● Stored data
[Start of Attachment]

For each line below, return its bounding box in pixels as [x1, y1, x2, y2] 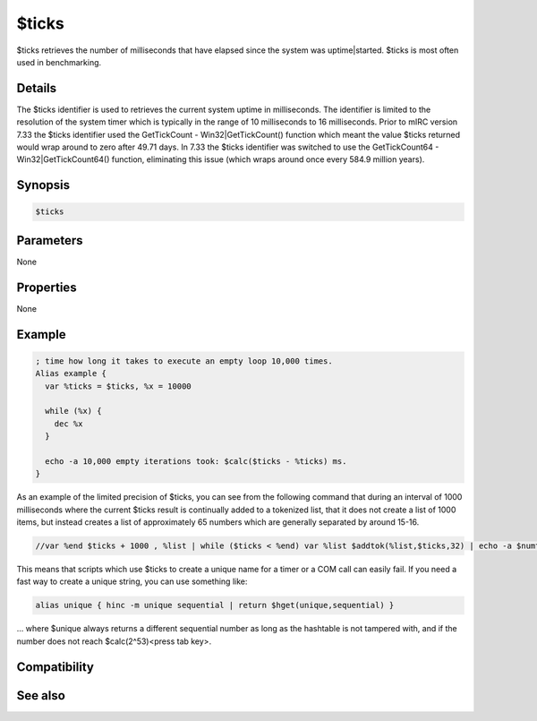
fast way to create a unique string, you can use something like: [16, 576, 248, 587]
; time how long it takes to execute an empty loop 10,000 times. [35, 356, 333, 366]
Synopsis [16, 177, 71, 193]
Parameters [16, 233, 83, 248]
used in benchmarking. [16, 56, 102, 67]
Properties [16, 279, 77, 295]
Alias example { [35, 368, 107, 379]
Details [16, 81, 57, 96]
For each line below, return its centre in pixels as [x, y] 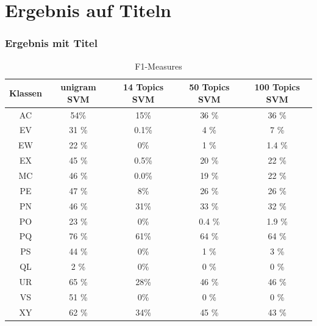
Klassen [26, 92]
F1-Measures [158, 66]
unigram [78, 87]
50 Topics [209, 87]
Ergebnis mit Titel [51, 43]
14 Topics [143, 87]
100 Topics [277, 87]
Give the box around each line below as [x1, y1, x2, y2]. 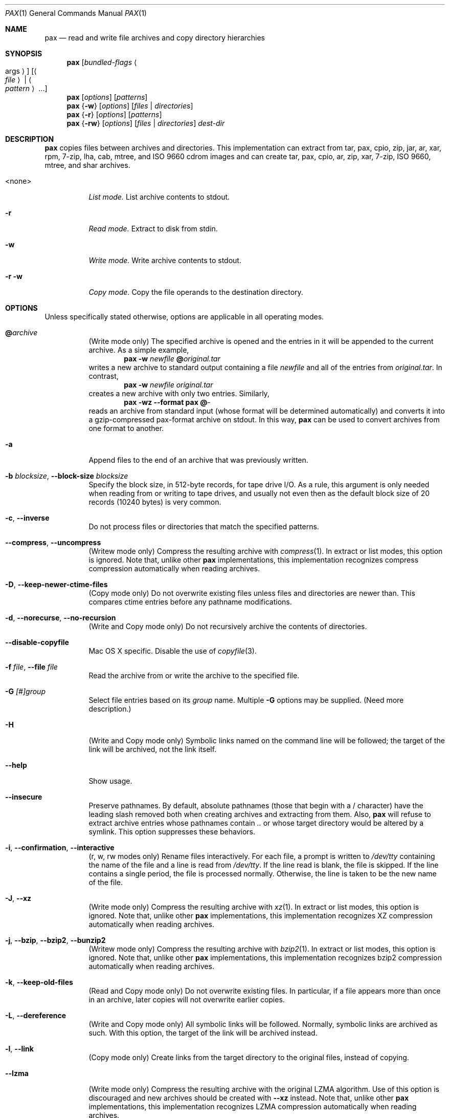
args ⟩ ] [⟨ [5, 67, 37, 75]
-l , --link [5, 1044, 34, 1053]
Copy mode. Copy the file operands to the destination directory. [88, 288, 303, 296]
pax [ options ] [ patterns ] [66, 93, 148, 101]
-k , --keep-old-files [5, 978, 73, 986]
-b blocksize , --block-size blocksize [5, 471, 128, 480]
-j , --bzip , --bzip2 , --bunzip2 [5, 936, 106, 944]
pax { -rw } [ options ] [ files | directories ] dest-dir [66, 119, 225, 127]
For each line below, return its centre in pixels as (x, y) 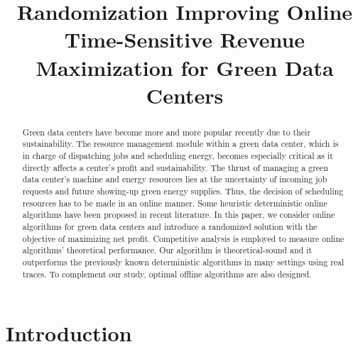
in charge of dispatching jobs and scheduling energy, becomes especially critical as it (178, 156)
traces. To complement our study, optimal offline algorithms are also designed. (167, 274)
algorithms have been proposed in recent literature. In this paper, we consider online (179, 215)
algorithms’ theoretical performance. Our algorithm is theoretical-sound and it (167, 250)
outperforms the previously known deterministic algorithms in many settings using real (183, 261)
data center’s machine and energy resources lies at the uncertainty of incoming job (175, 179)
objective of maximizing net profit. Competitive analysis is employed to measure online (183, 238)
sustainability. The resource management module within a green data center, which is (180, 144)
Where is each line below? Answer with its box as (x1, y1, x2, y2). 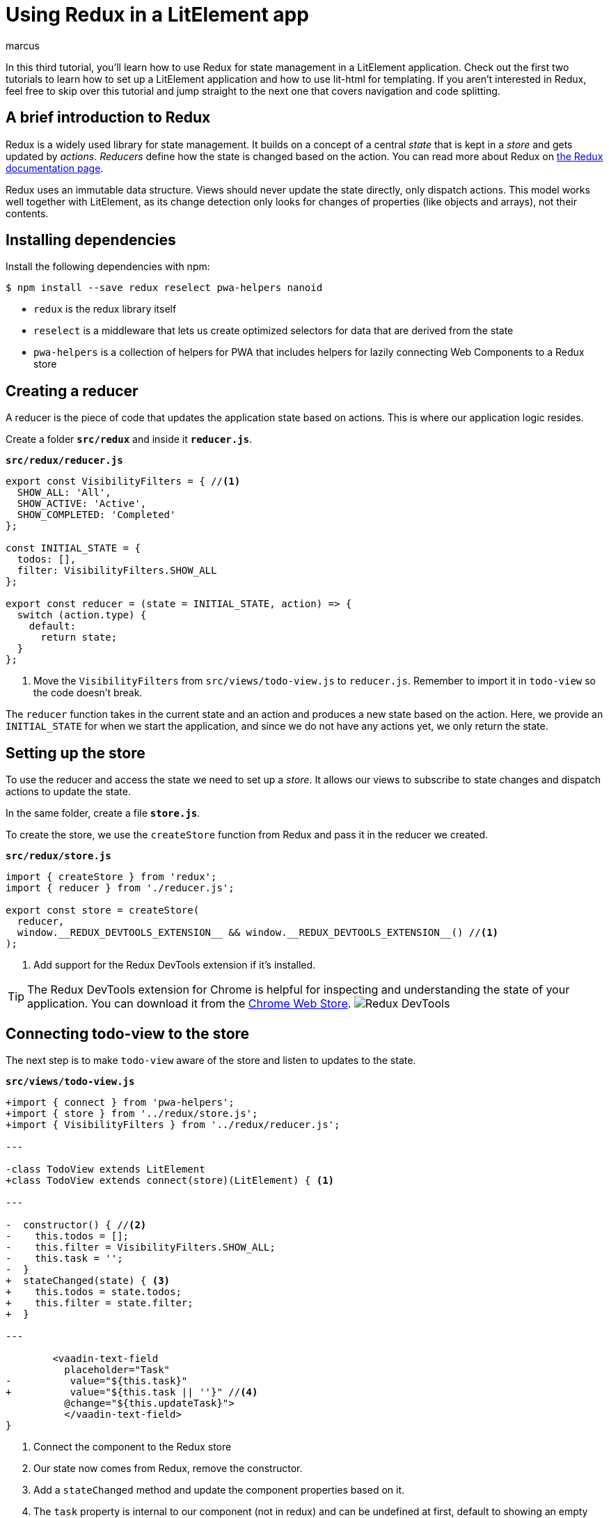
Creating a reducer (6, 382, 139, 400)
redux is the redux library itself (33, 303, 177, 315)
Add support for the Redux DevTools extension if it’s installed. (33, 959, 316, 971)
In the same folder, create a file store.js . (6, 807, 200, 820)
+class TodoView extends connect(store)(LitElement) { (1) (6, 1174, 335, 1186)
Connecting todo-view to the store (6, 1024, 250, 1042)
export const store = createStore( (6, 905, 200, 916)
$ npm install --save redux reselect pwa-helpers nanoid (6, 282, 323, 294)
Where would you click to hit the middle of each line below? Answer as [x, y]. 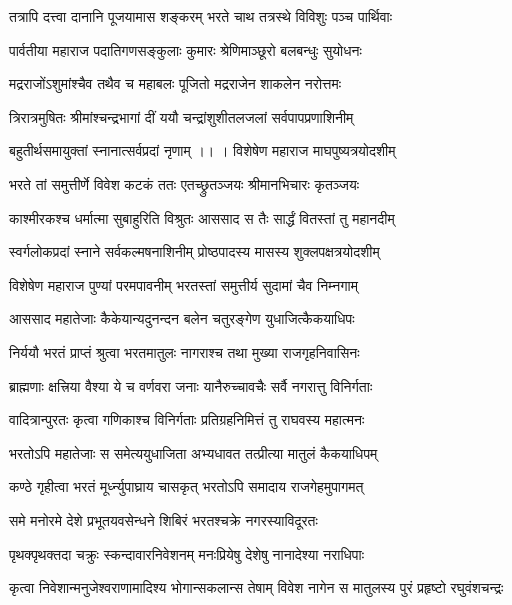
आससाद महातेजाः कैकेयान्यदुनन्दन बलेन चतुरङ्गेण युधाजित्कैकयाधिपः [182, 318]
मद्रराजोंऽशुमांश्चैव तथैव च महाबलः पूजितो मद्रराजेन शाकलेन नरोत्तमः [175, 83]
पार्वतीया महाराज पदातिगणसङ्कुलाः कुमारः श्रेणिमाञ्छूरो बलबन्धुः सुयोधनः [185, 49]
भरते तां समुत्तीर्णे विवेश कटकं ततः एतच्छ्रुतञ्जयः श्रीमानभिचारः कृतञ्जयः [184, 183]
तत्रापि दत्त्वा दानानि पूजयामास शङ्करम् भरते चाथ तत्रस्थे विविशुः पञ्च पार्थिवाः [201, 16]
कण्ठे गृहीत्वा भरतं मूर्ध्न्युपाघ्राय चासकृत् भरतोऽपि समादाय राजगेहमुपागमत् [186, 486]
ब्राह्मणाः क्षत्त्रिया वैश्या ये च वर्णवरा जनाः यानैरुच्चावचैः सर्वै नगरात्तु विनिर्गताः [191, 385]
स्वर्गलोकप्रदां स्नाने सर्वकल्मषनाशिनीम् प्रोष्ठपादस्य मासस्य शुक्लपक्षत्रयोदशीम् [194, 251]

[End of Attachment]

● To do
In the records above, some lines hold the word "center"; copy each such line.

● Task response
data center’s machine and energy resources lies at the uncertainty of incoming job (175, 179)
sustainability. The resource management module within a green data center, which is (180, 144)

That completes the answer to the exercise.